I am searching for an elegant solution for multiplying each i-th row of the matrix by the corresponding i-th value of the vector (element-wise). This can be done by iterating the rows of the matrix and the vector of scalars at the same time (as illustrated in the code snippet below) - but I am wondering whether there is a more elegant solution to that (perhaps using NDArray methods).

def normalise(matrix):
  norm_c = 1.00 / matrix.sum(axis=1)
  for i in range(len(matrix)):
    matrix[i] = matrix[i] * norm_c[i]
  return matrix

The problem popped out when I was writing a code to check if values in each row are summing up to 1. If they don't, we can simply obtain a scalar which would allow us to rescale each row correspondingly by one-liner:

norm_c = 1.00 / matrix.sum(axis=1)

Which will return an array of length equal to the number of rows in the original matrix. However, to rescale the original matrix, we must perform a scalar * array multiplication:

for i in range(len(matrix)):
  matrix[i] = matrix[i] * norm_c[i]

However, I feel that there must be a more elegant solution to that problem - one which does not require employing a basic for a loop - but I can't just fine one.

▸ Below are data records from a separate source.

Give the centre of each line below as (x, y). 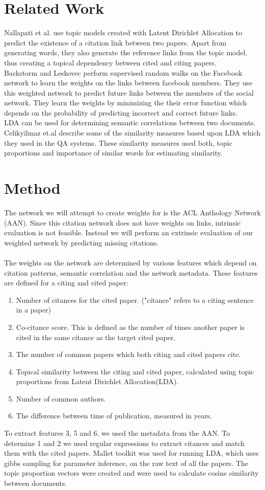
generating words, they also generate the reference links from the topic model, (126, 52)
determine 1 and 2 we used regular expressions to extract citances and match (124, 443)
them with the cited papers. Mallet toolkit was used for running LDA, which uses (131, 453)
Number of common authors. (61, 398)
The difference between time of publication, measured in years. (114, 416)
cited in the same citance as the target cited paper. (96, 337)
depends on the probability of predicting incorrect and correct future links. (121, 112)
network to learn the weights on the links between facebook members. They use (128, 83)
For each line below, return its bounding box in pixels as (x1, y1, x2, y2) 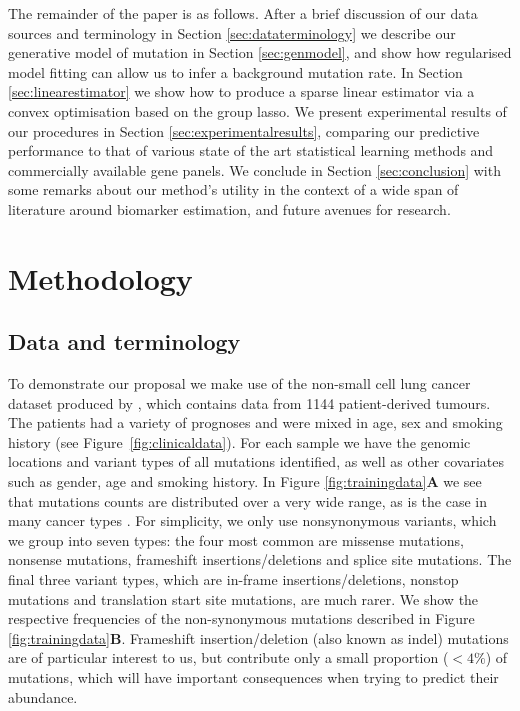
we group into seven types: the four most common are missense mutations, (8, 529, 464, 550)
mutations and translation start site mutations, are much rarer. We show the (8, 588, 479, 609)
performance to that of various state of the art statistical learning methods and (8, 140, 494, 161)
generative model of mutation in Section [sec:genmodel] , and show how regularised (8, 42, 512, 63)
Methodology (8, 257, 193, 298)
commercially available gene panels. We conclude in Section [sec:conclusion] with (8, 159, 501, 180)
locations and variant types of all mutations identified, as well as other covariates (8, 451, 505, 472)
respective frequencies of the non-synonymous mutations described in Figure (8, 608, 475, 629)
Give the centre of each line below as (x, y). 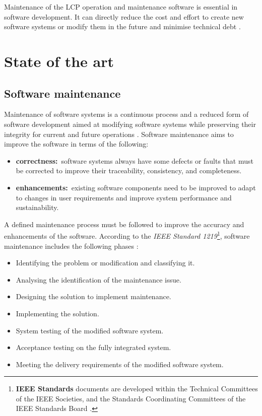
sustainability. (37, 207)
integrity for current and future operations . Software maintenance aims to (119, 134)
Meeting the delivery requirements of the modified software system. (120, 364)
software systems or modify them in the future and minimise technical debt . (122, 26)
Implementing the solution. (57, 313)
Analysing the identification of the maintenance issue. (99, 279)
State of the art (59, 61)
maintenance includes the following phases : (71, 246)
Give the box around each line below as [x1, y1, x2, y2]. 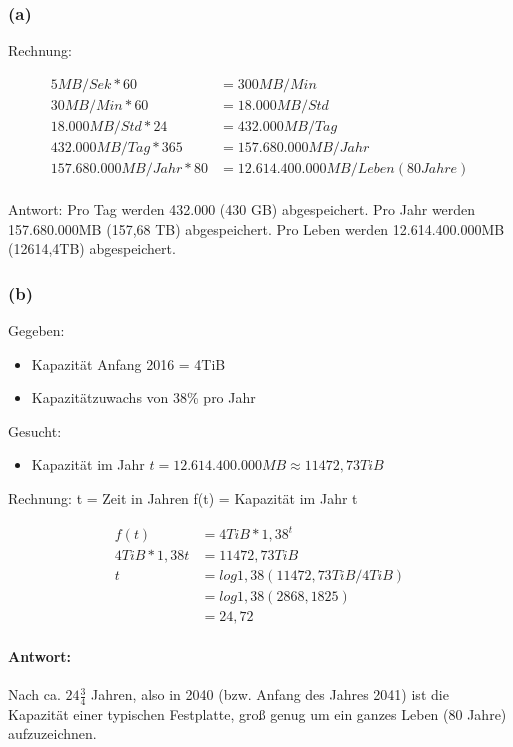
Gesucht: [8, 420, 62, 441]
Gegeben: [8, 320, 65, 340]
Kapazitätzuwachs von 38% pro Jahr [31, 387, 256, 408]
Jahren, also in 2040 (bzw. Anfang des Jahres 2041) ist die [91, 684, 449, 705]
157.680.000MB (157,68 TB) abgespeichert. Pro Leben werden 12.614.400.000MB [8, 218, 505, 239]
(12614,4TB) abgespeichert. [8, 238, 176, 259]
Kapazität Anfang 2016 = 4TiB [31, 353, 226, 374]
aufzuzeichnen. [8, 723, 97, 744]
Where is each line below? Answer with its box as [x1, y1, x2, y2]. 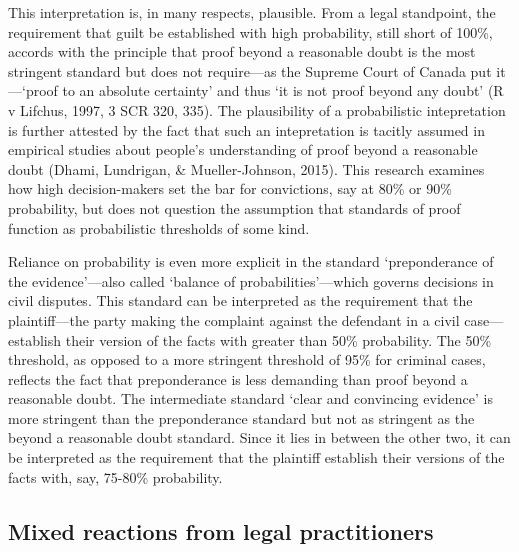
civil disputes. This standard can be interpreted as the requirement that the [8, 290, 473, 311]
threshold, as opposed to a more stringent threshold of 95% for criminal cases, [8, 349, 486, 370]
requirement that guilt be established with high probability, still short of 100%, [8, 21, 493, 42]
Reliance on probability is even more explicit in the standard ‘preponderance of [8, 251, 494, 272]
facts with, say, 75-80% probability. [8, 466, 223, 487]
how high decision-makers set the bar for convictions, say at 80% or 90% [8, 178, 452, 199]
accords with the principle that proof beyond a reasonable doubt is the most [8, 41, 476, 62]
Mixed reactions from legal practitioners [8, 515, 434, 546]
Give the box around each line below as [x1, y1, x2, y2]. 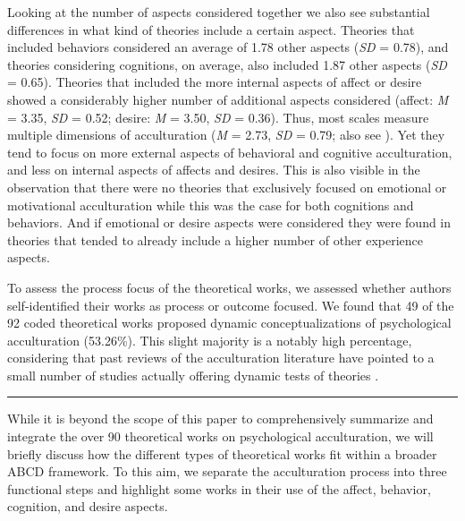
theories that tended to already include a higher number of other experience [7, 230, 424, 249]
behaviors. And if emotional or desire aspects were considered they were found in [7, 213, 452, 232]
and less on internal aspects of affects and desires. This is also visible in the [7, 160, 420, 179]
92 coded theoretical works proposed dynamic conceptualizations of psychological [7, 313, 452, 332]
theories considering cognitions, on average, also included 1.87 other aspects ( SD [7, 55, 447, 73]
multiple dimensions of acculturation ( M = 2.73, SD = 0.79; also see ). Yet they [7, 125, 445, 144]
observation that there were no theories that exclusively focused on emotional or [7, 177, 447, 196]
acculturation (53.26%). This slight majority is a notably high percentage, [7, 330, 412, 349]
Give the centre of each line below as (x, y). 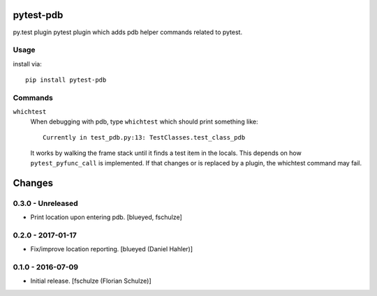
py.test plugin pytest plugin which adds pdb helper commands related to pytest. (128, 32)
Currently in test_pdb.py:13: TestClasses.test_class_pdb (144, 137)
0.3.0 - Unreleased (45, 203)
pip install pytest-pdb (66, 80)
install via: (27, 64)
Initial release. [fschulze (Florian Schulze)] (91, 281)
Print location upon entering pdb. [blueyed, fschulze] (106, 217)
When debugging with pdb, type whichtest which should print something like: (144, 121)
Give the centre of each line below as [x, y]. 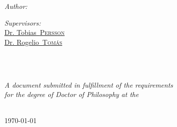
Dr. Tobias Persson [35, 32]
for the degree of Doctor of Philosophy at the [72, 94]
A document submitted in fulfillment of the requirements [89, 84]
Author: [16, 6]
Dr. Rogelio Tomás [34, 42]
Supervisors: [23, 22]

CodePudding user response：

You can use plain broadcasting

matrix / matrix.sum(axis=1)[:, None]

or alternatively the maybe more intuitive einsum:

np.einsum('ij,i->ij', matrix, 1/matrix.sum(axis=1))

CodePudding user response：

Thank you for answering! I forgot that the matrix.sum(axis=1) will yield an array of a shape (m,) not (m, 1) -> thus, broadcasting failed in the case when the (n, m) matrix was multiplied by the (n,) array. Thus, the solution provided by @flawr works perfectly, as the array is correctly broadcasted to each of the rows (without raising the broadcasting error).